(Records from a dataset)
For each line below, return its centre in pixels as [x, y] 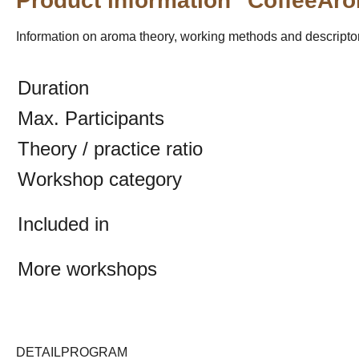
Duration [53, 88]
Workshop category [100, 179]
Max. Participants [91, 118]
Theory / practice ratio [110, 149]
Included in [63, 224]
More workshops [87, 269]
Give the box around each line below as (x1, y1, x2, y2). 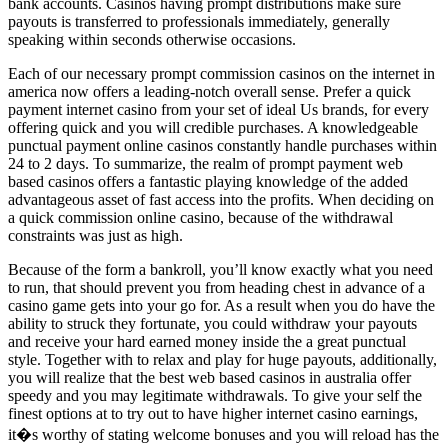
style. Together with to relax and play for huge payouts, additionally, (8, 351, 437, 369)
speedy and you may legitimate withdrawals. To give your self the (8, 387, 422, 405)
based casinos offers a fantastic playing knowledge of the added (8, 173, 408, 191)
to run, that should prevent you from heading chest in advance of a (8, 279, 425, 297)
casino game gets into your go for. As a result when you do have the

§ **Problem description**: Pictures aside, retype the entries above exactly as they are.

§ **Final answer**:
For each line below, return its centre in pixels as [x, y] 
Duration [53, 88]
Workshop category [100, 179]
Max. Participants [91, 118]
Theory / practice ratio [110, 149]
Included in [63, 224]
More workshops [87, 269]
Give the box around each line below as (x1, y1, x2, y2). 
style. Together with to relax and play for huge payouts, additionally, (8, 351, 437, 369)
speedy and you may legitimate withdrawals. To give your self the (8, 387, 422, 405)
based casinos offers a fantastic playing knowledge of the added (8, 173, 408, 191)
to run, that should prevent you from heading chest in advance of a (8, 279, 425, 297)
casino game gets into your go for. As a result when you do have the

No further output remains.